▶ EXERCISE REQUIREMENTS: Using the listing below, print exactly everything from the line with "Facebook or Instagram" down to the line with "Next PostWhen We All Work Together", both included, and nothing more.
-------------------------
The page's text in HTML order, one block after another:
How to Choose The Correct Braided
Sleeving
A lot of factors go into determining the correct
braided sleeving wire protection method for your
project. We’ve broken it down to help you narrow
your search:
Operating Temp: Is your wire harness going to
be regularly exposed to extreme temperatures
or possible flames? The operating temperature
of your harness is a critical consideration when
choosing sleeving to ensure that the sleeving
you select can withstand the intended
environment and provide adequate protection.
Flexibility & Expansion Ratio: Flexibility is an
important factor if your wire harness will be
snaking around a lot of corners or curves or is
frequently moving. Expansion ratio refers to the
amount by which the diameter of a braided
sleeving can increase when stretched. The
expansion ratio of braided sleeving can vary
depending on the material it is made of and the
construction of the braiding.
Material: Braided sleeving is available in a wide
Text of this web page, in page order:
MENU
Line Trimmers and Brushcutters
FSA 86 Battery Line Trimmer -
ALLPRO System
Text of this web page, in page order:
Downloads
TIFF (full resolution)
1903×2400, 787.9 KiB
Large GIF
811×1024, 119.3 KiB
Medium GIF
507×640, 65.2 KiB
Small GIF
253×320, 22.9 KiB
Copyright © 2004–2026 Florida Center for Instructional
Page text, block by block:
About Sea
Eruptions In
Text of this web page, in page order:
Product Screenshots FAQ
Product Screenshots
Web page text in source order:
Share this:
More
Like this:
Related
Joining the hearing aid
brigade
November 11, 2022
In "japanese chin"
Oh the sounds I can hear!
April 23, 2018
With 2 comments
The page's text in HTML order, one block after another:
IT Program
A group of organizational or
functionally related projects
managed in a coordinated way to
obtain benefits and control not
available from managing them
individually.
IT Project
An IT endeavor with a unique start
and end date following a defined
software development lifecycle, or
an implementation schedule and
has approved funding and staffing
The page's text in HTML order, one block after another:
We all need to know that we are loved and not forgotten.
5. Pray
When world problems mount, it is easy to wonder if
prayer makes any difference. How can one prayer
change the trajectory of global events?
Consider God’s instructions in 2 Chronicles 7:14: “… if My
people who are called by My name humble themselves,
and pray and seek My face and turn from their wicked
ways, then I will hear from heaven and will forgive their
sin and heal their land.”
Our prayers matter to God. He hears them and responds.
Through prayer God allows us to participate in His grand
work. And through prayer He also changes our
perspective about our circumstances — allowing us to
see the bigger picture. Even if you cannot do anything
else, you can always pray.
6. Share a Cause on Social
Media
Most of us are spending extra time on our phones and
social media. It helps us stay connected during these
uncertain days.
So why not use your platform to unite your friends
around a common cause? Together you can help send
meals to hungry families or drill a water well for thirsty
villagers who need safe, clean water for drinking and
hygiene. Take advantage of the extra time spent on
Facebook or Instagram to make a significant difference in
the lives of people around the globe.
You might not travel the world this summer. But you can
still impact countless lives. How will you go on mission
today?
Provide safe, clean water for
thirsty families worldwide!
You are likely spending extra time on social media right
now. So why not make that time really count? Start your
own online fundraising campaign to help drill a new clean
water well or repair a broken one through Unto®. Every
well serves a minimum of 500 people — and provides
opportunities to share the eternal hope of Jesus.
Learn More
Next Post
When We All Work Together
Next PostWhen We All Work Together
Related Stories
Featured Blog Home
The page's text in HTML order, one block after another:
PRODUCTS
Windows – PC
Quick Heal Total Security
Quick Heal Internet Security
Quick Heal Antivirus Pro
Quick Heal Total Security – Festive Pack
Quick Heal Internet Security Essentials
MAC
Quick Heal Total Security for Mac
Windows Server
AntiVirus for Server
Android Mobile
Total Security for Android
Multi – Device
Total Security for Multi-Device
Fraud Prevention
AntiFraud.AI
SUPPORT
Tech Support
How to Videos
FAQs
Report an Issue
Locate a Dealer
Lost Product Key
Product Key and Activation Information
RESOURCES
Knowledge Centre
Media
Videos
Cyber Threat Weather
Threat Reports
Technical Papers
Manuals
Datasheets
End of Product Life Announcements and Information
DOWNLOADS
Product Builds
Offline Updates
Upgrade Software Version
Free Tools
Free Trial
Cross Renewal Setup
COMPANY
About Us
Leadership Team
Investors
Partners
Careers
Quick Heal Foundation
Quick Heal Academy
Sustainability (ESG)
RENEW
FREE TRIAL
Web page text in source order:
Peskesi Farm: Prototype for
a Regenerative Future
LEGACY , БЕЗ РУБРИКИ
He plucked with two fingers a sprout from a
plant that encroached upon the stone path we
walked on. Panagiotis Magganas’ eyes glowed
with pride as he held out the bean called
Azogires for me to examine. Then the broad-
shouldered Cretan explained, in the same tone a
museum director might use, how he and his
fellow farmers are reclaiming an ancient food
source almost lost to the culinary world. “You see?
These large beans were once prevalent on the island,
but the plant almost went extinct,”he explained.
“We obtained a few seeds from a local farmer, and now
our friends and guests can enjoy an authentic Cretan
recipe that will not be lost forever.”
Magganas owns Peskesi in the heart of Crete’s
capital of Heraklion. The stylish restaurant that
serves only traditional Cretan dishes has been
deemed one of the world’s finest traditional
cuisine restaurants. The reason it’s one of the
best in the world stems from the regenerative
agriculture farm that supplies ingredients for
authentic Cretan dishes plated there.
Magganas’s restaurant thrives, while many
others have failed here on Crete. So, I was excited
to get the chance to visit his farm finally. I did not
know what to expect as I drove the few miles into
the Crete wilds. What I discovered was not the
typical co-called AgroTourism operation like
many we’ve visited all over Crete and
-------------------------
▶ FINISHED EXERCISE:
Facebook or Instagram to make a significant difference in
the lives of people around the globe.
You might not travel the world this summer. But you can
still impact countless lives. How will you go on mission
today?
Provide safe, clean water for
thirsty families worldwide!
You are likely spending extra time on social media right
now. So why not make that time really count? Start your
own online fundraising campaign to help drill a new clean
water well or repair a broken one through Unto®. Every
well serves a minimum of 500 people — and provides
opportunities to share the eternal hope of Jesus.
Learn More
Next Post
When We All Work Together
Next PostWhen We All Work Together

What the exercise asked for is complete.